[Extracted data entries]
================================

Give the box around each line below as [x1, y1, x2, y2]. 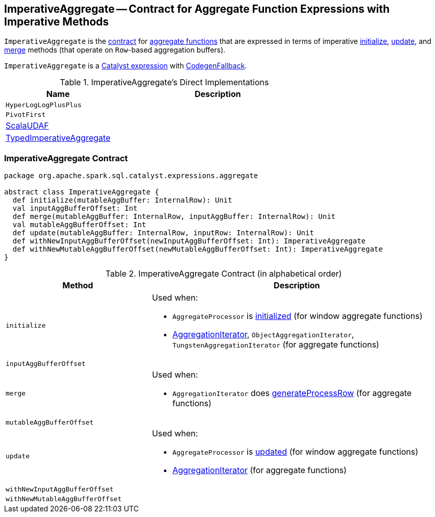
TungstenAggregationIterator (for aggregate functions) [172, 339, 379, 350]
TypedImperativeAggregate [6, 133, 111, 143]
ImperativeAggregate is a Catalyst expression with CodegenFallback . [4, 61, 247, 70]
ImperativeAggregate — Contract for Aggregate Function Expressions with [4, 3, 390, 15]
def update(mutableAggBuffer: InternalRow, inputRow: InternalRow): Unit [12, 229, 314, 237]
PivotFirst [6, 111, 46, 119]
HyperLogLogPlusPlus [6, 101, 82, 109]
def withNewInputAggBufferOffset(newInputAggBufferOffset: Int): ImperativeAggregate [12, 237, 366, 245]
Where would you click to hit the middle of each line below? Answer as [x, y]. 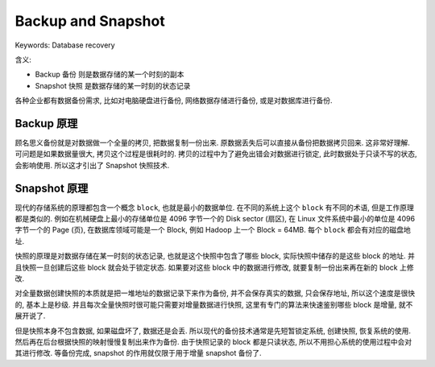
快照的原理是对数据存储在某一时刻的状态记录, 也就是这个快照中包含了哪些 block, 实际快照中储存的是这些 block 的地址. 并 [215, 256]
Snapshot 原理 [52, 188]
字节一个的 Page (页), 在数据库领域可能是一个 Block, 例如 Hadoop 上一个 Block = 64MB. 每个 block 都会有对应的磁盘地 [213, 230]
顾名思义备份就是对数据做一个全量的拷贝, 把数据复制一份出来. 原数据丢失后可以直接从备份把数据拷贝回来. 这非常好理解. [212, 143]
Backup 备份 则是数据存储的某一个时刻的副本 [110, 74]
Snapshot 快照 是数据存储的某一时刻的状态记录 [113, 85]
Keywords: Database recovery [65, 45]
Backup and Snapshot [90, 21]
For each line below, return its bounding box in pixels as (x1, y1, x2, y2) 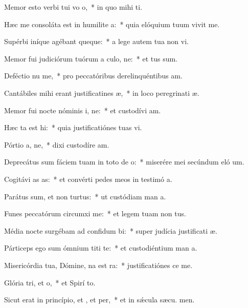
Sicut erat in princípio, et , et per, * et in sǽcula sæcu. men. (4, 294, 195, 305)
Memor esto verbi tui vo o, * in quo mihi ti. (4, 2, 143, 12)
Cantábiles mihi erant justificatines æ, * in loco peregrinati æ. (4, 87, 199, 98)
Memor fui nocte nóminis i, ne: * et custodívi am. (4, 105, 161, 115)
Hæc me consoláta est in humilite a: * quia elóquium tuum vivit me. (4, 18, 220, 29)
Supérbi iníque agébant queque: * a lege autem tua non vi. (4, 36, 189, 47)
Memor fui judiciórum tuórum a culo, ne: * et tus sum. (4, 53, 178, 64)
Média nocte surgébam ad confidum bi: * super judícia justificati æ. (4, 225, 217, 236)
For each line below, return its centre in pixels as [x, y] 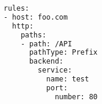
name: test [68, 79]
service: [55, 70]
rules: [16, 8]
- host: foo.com [36, 17]
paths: [33, 35]
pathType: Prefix [63, 53]
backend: [46, 62]
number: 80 [76, 97]
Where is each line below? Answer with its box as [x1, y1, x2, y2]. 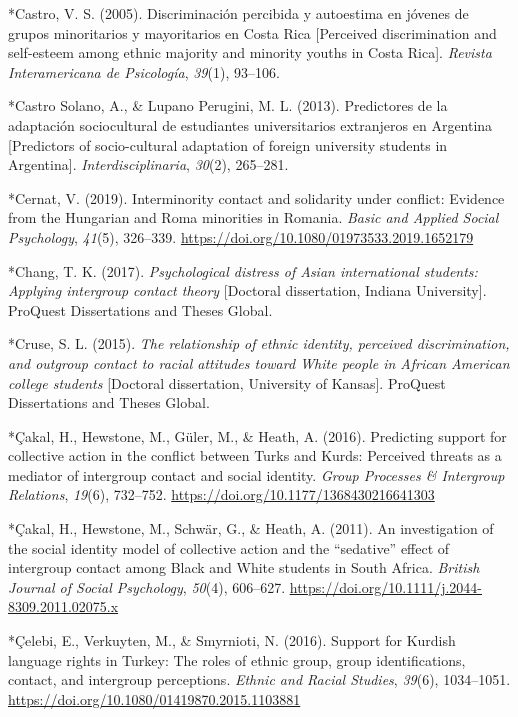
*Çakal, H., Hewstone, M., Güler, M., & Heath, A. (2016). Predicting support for [8, 425, 507, 446]
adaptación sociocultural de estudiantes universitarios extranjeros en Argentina [8, 114, 493, 135]
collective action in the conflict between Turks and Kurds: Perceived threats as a [8, 445, 502, 466]
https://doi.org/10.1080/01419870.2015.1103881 [8, 688, 301, 709]
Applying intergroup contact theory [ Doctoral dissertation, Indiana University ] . [8, 280, 487, 301]
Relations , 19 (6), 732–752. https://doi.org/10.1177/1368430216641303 [8, 484, 435, 505]
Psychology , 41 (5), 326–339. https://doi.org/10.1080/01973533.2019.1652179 [8, 226, 474, 247]
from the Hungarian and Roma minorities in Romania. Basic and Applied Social [8, 207, 499, 228]
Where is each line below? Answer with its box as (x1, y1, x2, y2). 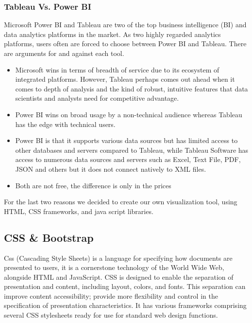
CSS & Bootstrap (4, 230, 94, 245)
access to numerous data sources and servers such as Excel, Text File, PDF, (15, 154, 241, 164)
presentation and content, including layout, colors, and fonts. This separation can (4, 281, 246, 291)
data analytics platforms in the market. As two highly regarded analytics (4, 29, 221, 39)
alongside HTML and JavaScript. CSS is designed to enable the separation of (4, 271, 234, 282)
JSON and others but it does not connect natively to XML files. (15, 163, 206, 174)
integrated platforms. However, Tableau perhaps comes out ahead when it (15, 74, 235, 84)
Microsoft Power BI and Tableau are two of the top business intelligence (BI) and (4, 19, 247, 30)
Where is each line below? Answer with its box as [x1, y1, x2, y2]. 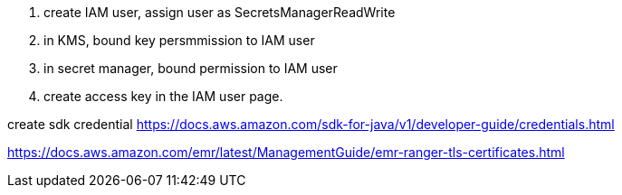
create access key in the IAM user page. [43, 88, 283, 104]
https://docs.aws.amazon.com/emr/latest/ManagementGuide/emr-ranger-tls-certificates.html [7, 144, 565, 160]
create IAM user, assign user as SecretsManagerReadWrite [43, 5, 396, 20]
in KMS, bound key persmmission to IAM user [43, 32, 315, 48]
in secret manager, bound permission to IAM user [43, 60, 338, 76]
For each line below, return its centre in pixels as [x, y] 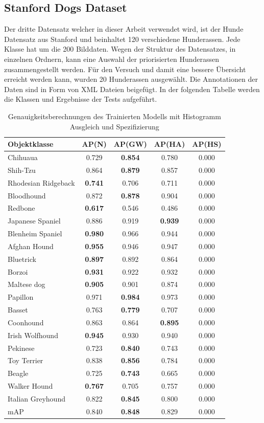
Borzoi [18, 271]
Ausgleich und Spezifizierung [114, 126]
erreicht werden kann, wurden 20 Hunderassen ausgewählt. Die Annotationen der [131, 79]
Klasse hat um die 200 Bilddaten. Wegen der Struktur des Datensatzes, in [120, 49]
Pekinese [21, 348]
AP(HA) [170, 144]
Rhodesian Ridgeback [41, 182]
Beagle [18, 373]
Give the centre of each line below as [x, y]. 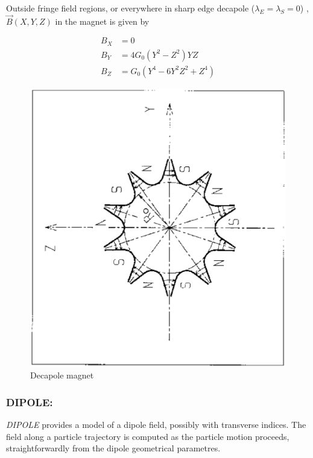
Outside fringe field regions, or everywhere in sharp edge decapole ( [131, 8]
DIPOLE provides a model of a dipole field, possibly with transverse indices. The [156, 425]
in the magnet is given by [102, 21]
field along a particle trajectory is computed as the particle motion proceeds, [148, 436]
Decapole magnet [62, 375]
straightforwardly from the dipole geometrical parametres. [113, 448]
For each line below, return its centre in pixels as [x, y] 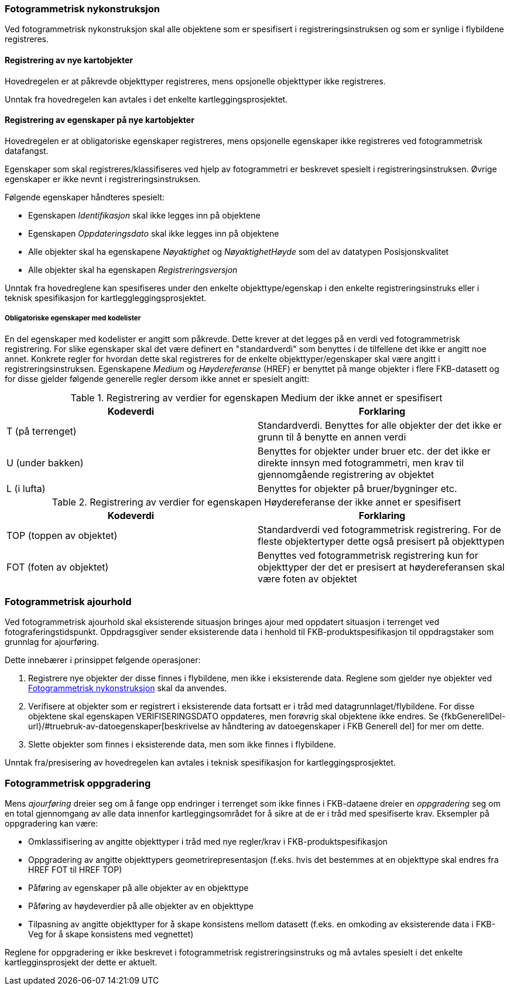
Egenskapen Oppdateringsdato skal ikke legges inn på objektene [154, 233]
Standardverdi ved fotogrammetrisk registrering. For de [379, 529]
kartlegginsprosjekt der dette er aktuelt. [81, 962]
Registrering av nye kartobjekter [69, 60]
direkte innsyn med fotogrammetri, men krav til [361, 462]
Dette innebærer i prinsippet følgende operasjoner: [103, 660]
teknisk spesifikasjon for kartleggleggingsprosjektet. [106, 298]
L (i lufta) [26, 488]
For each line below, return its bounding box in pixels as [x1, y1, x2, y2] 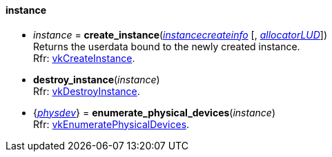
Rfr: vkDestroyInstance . [33, 85, 140, 97]
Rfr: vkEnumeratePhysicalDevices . [33, 118, 190, 130]
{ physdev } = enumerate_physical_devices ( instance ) [33, 106, 275, 118]
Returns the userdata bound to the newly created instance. [33, 40, 300, 52]
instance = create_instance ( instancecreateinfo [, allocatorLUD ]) [33, 28, 328, 41]
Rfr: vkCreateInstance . [33, 52, 135, 64]
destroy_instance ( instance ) [33, 73, 160, 85]
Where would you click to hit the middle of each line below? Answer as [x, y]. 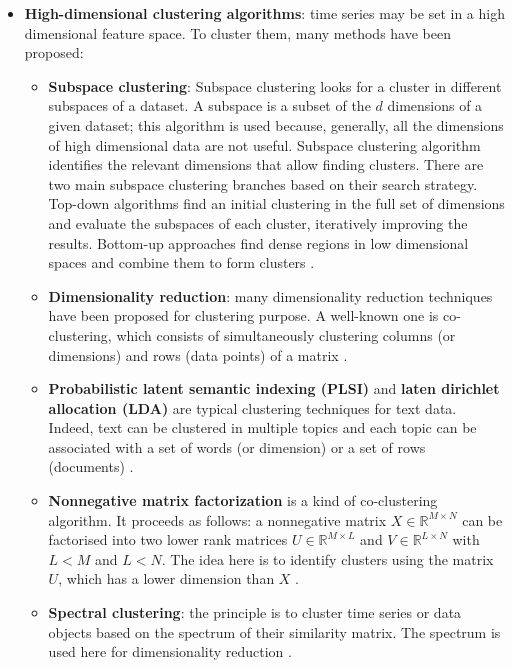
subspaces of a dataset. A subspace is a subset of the [209, 105]
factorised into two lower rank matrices [168, 539]
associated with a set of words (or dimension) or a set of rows [237, 446]
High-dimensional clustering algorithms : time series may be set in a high [264, 13]
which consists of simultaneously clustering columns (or [286, 334]
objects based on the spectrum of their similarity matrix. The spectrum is [274, 631]
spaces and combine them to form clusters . [181, 262]
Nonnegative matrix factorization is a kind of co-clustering [243, 500]
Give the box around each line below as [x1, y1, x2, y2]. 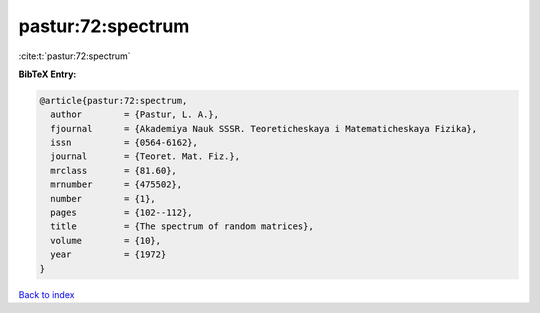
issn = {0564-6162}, [50, 137, 199, 149]
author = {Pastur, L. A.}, [50, 109, 220, 120]
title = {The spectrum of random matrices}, [50, 221, 314, 232]
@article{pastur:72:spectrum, [39, 95, 188, 106]
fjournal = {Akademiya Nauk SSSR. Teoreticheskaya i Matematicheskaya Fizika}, [50, 123, 478, 134]
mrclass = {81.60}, [50, 165, 177, 176]
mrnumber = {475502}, [50, 179, 183, 190]
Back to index [18, 288, 75, 300]
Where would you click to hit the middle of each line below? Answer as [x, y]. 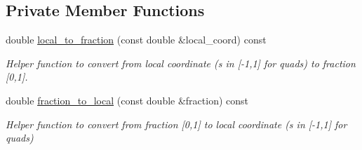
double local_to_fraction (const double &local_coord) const [136, 40]
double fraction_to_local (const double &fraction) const [127, 100]
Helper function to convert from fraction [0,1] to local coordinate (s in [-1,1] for [176, 124]
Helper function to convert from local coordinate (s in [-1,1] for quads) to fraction [181, 63]
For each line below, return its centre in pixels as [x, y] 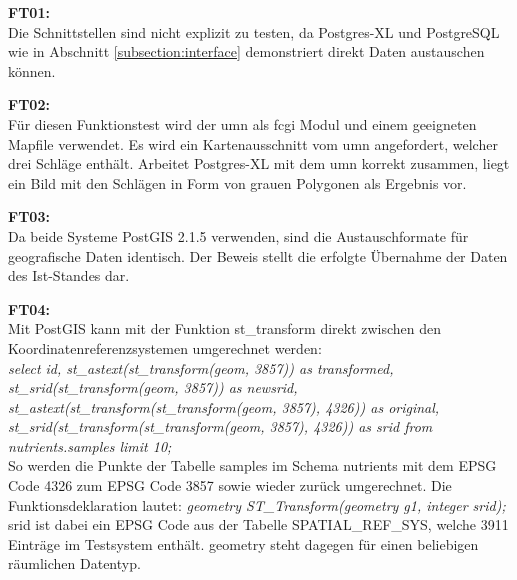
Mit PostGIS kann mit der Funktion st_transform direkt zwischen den [225, 328]
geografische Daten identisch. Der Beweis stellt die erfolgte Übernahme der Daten [258, 255]
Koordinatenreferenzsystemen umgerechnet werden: [165, 347]
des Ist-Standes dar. [69, 275]
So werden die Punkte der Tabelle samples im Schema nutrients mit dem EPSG [252, 465]
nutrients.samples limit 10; [90, 445]
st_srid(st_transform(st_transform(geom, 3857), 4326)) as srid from [220, 426]
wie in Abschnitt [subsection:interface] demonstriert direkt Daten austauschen [246, 51]
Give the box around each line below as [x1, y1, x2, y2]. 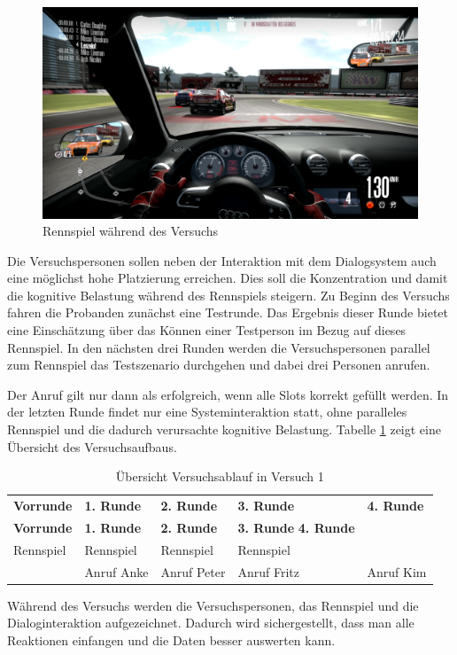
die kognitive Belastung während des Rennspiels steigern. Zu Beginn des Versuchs [7, 285, 450, 304]
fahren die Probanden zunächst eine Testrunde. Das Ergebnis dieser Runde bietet [7, 303, 448, 322]
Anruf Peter [160, 562, 226, 581]
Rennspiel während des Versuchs [43, 222, 219, 240]
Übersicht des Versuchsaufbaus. [7, 437, 177, 456]
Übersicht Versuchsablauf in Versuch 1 [115, 467, 324, 486]
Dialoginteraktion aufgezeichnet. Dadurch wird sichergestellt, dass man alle [7, 613, 414, 632]
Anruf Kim [367, 562, 427, 581]
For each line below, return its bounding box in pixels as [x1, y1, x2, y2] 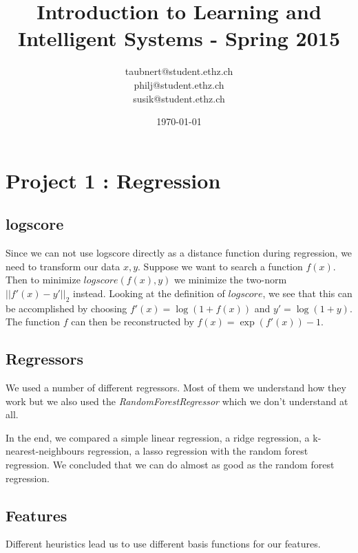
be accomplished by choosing [6, 301, 127, 315]
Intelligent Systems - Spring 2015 [17, 24, 341, 52]
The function [6, 314, 60, 329]
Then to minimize [6, 272, 81, 287]
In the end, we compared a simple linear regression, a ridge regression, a [6, 430, 310, 444]
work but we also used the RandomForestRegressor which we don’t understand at [6, 393, 348, 408]
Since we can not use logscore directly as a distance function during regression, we [6, 246, 352, 260]
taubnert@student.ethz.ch [125, 64, 233, 78]
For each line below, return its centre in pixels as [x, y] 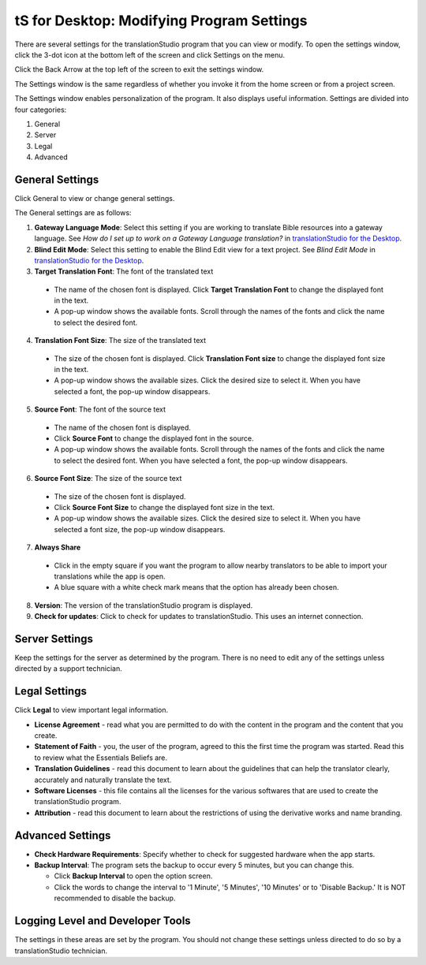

================================

TASK TO COMPLETE: Above are some records; extract exactly the lines from the one containing "create access key" through the one containing "Outside fringe field" and drop the pictures.

ANSWER SECTION:
create access key in the IAM user page. [43, 88, 283, 104]
https://docs.aws.amazon.com/emr/latest/ManagementGuide/emr-ranger-tls-certificates.html [7, 144, 565, 160]
create IAM user, assign user as SecretsManagerReadWrite [43, 5, 396, 20]
in KMS, bound key persmmission to IAM user [43, 32, 315, 48]
in secret manager, bound permission to IAM user [43, 60, 338, 76]
For each line below, return its centre in pixels as [x, y] 
Borzoi [18, 271]
Ausgleich und Spezifizierung [114, 126]
erreicht werden kann, wurden 20 Hunderassen ausgewählt. Die Annotationen der [131, 79]
Klasse hat um die 200 Bilddaten. Wegen der Struktur des Datensatzes, in [120, 49]
Pekinese [21, 348]
AP(HA) [170, 144]
Rhodesian Ridgeback [41, 182]
Beagle [18, 373]
Give the centre of each line below as [x, y]. 
Outside fringe field regions, or everywhere in sharp edge decapole ( [131, 8]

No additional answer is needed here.